Copy every line that holds the string "only" from the data below.
(EXERCISE DATA)
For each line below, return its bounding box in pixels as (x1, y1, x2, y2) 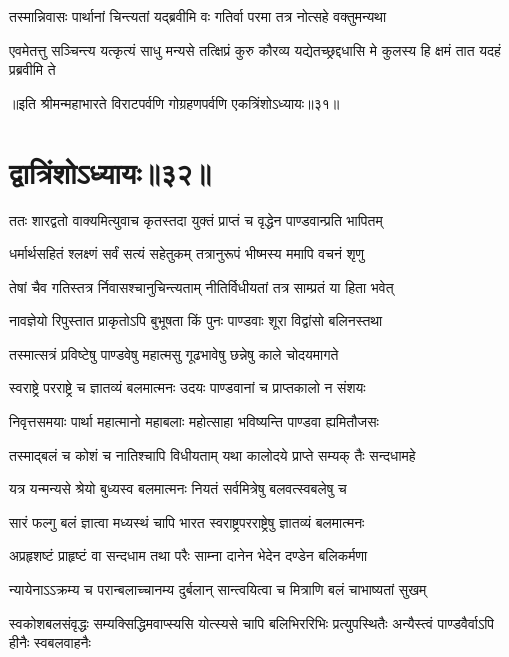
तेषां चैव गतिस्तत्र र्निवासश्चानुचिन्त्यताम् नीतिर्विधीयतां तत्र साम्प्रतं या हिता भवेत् (9, 276, 394, 297)
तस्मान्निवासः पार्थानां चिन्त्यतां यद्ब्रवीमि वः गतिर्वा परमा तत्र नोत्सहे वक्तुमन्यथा (9, 6, 387, 26)
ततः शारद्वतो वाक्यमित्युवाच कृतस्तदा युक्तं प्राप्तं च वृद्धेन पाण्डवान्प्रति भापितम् (9, 209, 383, 230)
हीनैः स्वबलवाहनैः (9, 632, 91, 653)
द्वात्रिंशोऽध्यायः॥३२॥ (9, 151, 212, 192)
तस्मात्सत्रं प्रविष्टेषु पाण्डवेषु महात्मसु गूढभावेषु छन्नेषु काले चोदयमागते (9, 343, 339, 364)
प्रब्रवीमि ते (9, 59, 56, 80)
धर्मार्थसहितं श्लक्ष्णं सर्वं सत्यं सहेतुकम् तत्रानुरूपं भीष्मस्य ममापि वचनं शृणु (9, 243, 365, 264)
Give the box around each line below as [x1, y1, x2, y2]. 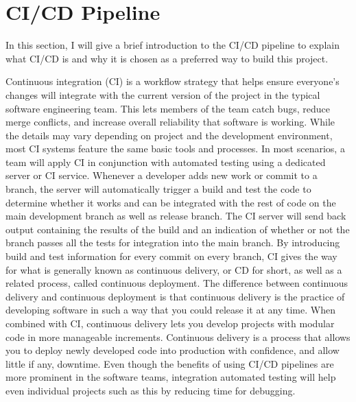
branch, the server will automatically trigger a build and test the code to [5, 182, 311, 196]
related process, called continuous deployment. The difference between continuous [5, 276, 348, 290]
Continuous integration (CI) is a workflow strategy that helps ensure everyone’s [5, 74, 340, 88]
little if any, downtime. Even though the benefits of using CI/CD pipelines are [5, 356, 334, 370]
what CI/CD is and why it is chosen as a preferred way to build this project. [5, 51, 329, 65]
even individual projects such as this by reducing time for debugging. [5, 383, 296, 397]
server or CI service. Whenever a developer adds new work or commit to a [5, 168, 318, 182]
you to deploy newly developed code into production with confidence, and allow [5, 343, 340, 357]
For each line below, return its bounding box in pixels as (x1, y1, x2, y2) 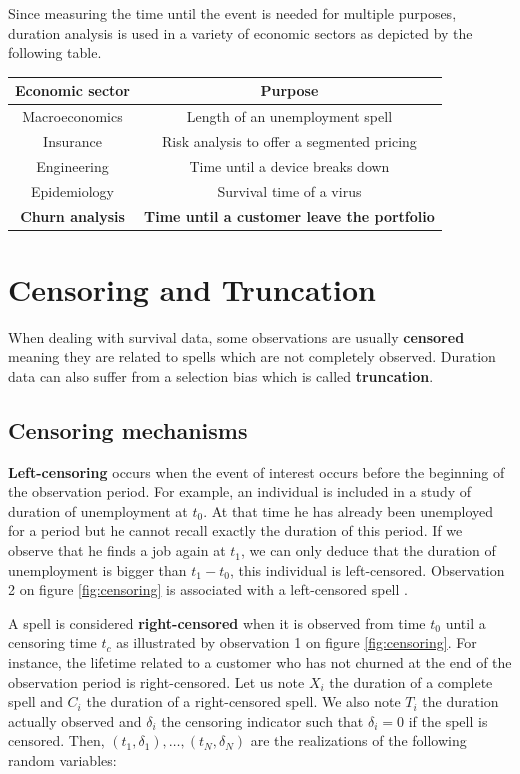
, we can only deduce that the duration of (241, 540, 496, 561)
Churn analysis (20, 205, 125, 226)
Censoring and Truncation (8, 268, 376, 309)
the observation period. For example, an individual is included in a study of (8, 481, 472, 502)
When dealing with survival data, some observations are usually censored (8, 326, 465, 347)
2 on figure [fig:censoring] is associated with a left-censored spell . (8, 579, 408, 600)
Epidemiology (30, 180, 115, 201)
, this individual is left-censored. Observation (229, 559, 505, 580)
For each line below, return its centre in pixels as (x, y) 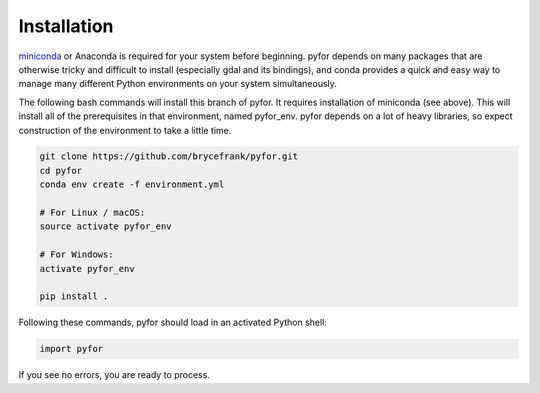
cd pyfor (61, 170)
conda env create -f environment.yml (132, 184)
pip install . (74, 296)
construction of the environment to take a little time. (125, 130)
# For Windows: (76, 254)
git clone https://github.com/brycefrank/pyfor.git (169, 156)
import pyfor (71, 349)
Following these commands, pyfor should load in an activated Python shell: (172, 322)
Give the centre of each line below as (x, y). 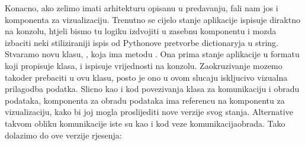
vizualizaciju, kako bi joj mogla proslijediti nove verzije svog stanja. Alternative (149, 112)
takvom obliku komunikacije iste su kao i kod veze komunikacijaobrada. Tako (145, 123)
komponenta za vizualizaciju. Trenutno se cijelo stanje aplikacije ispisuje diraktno (152, 19)
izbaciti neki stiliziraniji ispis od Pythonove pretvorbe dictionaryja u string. (142, 42)
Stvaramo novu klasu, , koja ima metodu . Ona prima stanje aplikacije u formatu (152, 54)
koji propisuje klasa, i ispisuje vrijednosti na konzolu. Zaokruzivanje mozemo (144, 65)
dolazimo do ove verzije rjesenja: (63, 135)
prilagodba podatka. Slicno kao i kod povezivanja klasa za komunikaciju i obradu (152, 89)
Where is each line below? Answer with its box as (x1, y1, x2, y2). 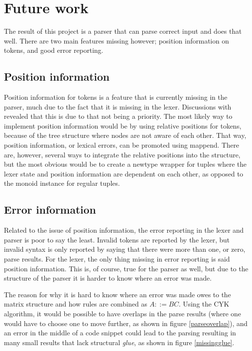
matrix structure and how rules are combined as (4, 299, 148, 309)
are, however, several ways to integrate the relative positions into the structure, (4, 149, 241, 159)
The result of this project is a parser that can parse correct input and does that (4, 26, 242, 36)
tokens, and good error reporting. (4, 45, 103, 55)
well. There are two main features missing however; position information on (4, 35, 229, 45)
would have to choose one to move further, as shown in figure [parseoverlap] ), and (4, 318, 248, 328)
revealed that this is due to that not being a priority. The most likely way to (4, 111, 233, 121)
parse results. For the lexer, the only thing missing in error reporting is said (4, 254, 230, 264)
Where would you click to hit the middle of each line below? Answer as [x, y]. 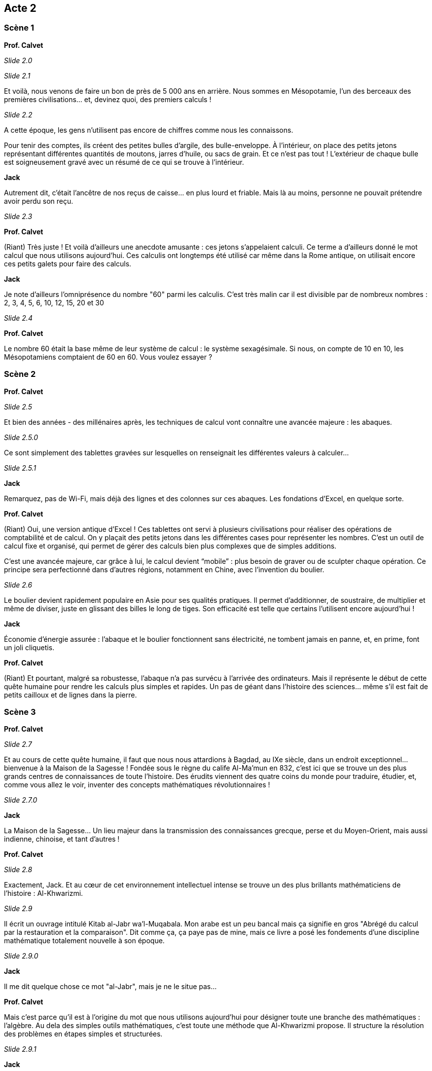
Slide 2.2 [18, 114]
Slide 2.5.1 [20, 468]
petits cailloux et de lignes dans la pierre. [71, 695]
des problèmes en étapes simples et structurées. [83, 1034]
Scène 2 [20, 374]
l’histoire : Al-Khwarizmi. [44, 893]
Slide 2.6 [18, 585]
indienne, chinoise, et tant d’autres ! [62, 839]
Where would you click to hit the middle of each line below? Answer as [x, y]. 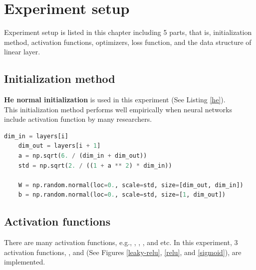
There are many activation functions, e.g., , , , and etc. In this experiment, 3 [121, 242]
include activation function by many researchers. [78, 119]
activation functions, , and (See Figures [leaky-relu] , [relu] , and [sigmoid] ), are [123, 252]
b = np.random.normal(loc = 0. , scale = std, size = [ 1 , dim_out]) [122, 195]
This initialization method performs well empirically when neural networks [118, 109]
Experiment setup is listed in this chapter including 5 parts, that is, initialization [128, 32]
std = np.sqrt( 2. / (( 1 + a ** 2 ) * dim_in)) [95, 165]
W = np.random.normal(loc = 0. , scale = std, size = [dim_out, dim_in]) [131, 185]
(End EXERCISE DATA)
> _WORKED SOLUTION_:
, we can only deduce that the duration of (241, 540, 496, 561)
parse results. For the lexer, the only thing missing in error reporting is said (4, 254, 230, 264)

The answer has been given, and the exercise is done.